Monitoring without blocking: Log extension installations, network connections from IDE processes, and file access patterns. You don't need to block everything, but you should know when something unusual happens.
What to do instead
Start with visibility. Before you can enforce controls, you need to know what extensions your developers are using:
Inventory current extensions across your development team. Most organizations discover they have 50+ different extensions installed, many duplicative or abandoned.
Establish a review process for new extensions. This doesn't mean security reviews every extension—it means defining criteria (publisher verification, source code availability, network behavior) and checking them before installation.
Implement technical controls where they matter most:
- Remove secrets from developer environments (use secret managers and temporary credentials)
- Segment network access so compromised developer machines can't reach production infrastructure
- Monitor for unusual behavior (extensions making unexpected network connections, accessing files outside the project directory)
Create an approved extensions list starting with the 10-15 most common tools your team uses. Review them once, document the decision, and make installation straightforward.
Plan for incidents because assuming you'll catch everything is the sixth myth. When (not if) a malicious extension gets installed, how quickly can you identify affected machines, revoke credentials, and assess impact?
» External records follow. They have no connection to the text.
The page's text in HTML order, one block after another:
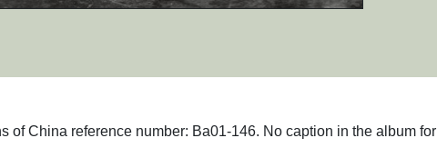
of China reference number: Ba01-146. No caption in the album for
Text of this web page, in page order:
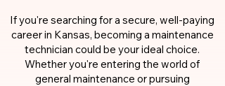
If you're searching for a secure, well-paying
career in Kansas, becoming a maintenance
technician could be your ideal choice.
Whether you're entering the world of
general maintenance or pursuing
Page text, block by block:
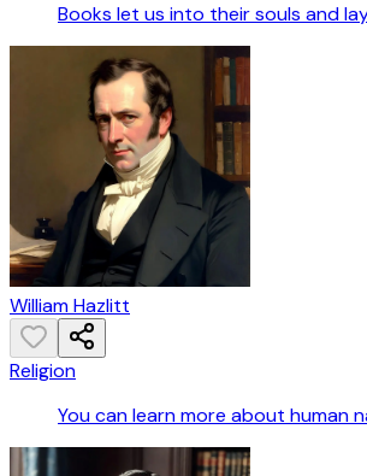
Books let us into their souls and
William Hazlitt
Religion
You can learn more about human
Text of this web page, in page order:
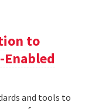
to
and tools to
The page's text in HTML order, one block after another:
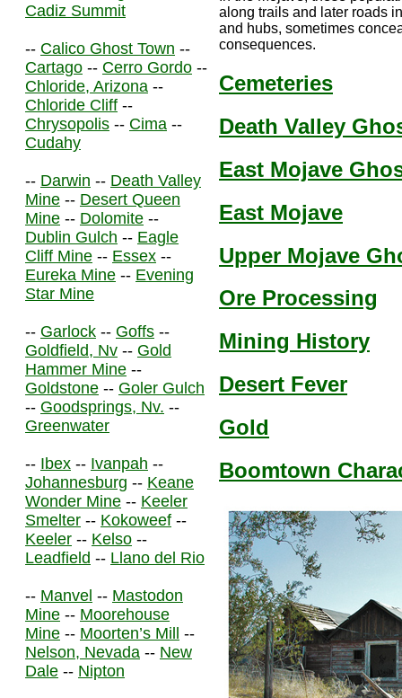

The GlassWorm campaign added 73 fraudulent extensions to a single marketplace, with activations happening over multiple weeks. The Eclipse Foundation was notified and will remove them—but the attackers will upload more, to this marketplace and others. The question isn't whether malicious extensions exist. It's whether your security program acknowledges that IDE extensions are now a primary attack vector and deserves the same attention you give to other supply chain risks.